• **TASK DIRECTIONS**: Go through the records and give each one again exactly, omitting the images.

────────────────────────────────────────

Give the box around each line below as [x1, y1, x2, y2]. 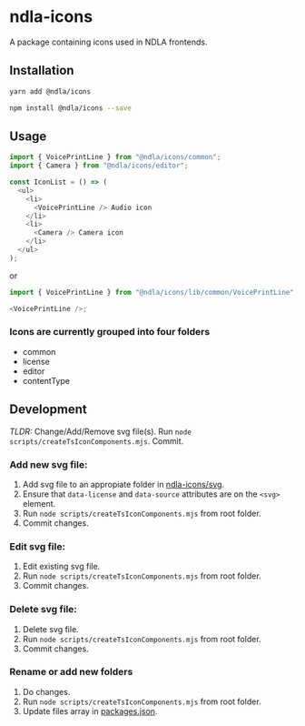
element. [22, 498, 56, 509]
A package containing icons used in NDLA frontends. [9, 36, 208, 47]
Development [9, 402, 88, 418]
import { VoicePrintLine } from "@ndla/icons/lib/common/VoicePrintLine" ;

────────────────────────────────────────

• **FINAL ANSWER**:
Give the box around each line below as [x1, y1, x2, y2]. 
element. [22, 498, 56, 509]
A package containing icons used in NDLA frontends. [9, 36, 208, 47]
Development [9, 402, 88, 418]
import { VoicePrintLine } from "@ndla/icons/lib/common/VoicePrintLine" ;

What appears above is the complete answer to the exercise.